The CCSD correlation energy can either be extracted directly from the standard output stream or the cc4s.out.yaml YAML file, which contains additional information as well as the correlation energy. The corresponding block of cc4s.out.yaml reads

    name: CoupledCluster
    out:
      amplitudes: 0x1ad98b8
      convergenceReached: 1
      energy:
        correlation: -25.445624886202758
        direct: -38.822491455744313
        exchange: 13.376866569541555
        secondOrder: -24.360504309639897
        unit: 0.036749322175638754
    realtime: 8.742863556

Note that the energies are given in units of eV for the present system. The energy units are defined by input files and always correspond to eV in the case of input files generated by VASP.

Step 2: Perturbative triples calculations

We now proceed with the CCSD(T) energy calculation and seek to compute the (T) contribution, which has to be added to the CCSD correlation energy contribution estimated in the previous section.
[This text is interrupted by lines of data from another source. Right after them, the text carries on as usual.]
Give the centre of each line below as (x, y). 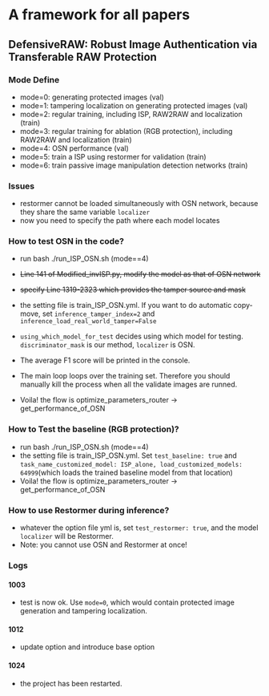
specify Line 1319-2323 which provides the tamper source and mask (133, 289)
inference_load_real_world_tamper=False (88, 322)
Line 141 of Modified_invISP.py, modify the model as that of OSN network (140, 274)
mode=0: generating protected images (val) (92, 97)
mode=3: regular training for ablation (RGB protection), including (126, 131)
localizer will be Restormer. (66, 536)
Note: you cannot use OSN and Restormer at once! (104, 545)
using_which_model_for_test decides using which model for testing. (132, 336)
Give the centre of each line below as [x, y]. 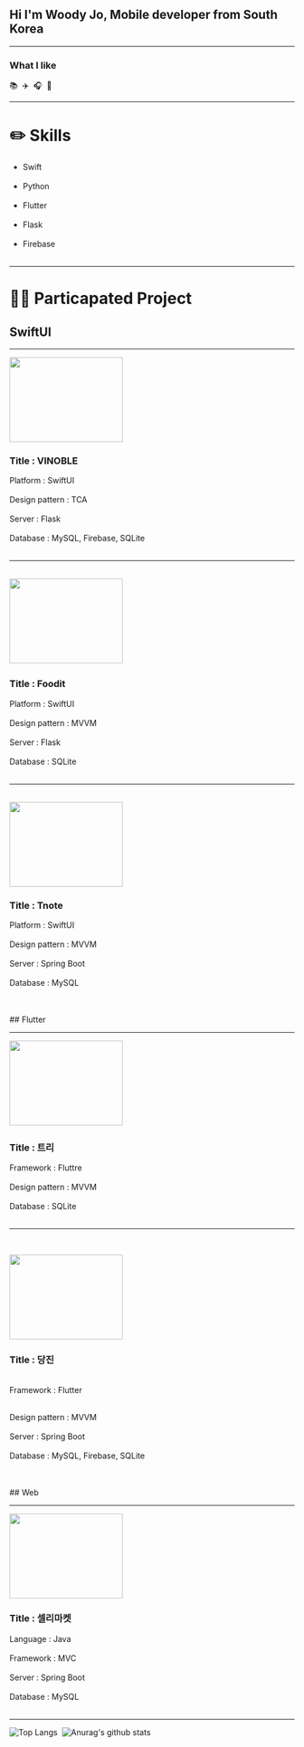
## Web [24, 1492]
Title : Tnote [36, 905]
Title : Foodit [38, 684]
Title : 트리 [32, 1147]
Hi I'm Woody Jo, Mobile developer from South [143, 15]
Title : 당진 [32, 1360]
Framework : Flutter [46, 1389]
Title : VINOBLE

The PerturbativeTriples algorithm computes the (T) correlation energy contribution and is called from the cc4s.in file in the following manner

- name: PerturbativeTriples
  in:
    slicedEigenEnergies: EigenEnergies
    amplitudes: Amplitudes
    coulombIntegrals: CoulombIntegrals
  out:
    {}

Note that the PerturbativeTriples algorithm depends on Amplitudes as input argument which has been computed above using the CoupledCluster algorithm. If we append the above code block to the cc4s.in file described in the previous section and run Cc4s, the following additional standard output stream should appear.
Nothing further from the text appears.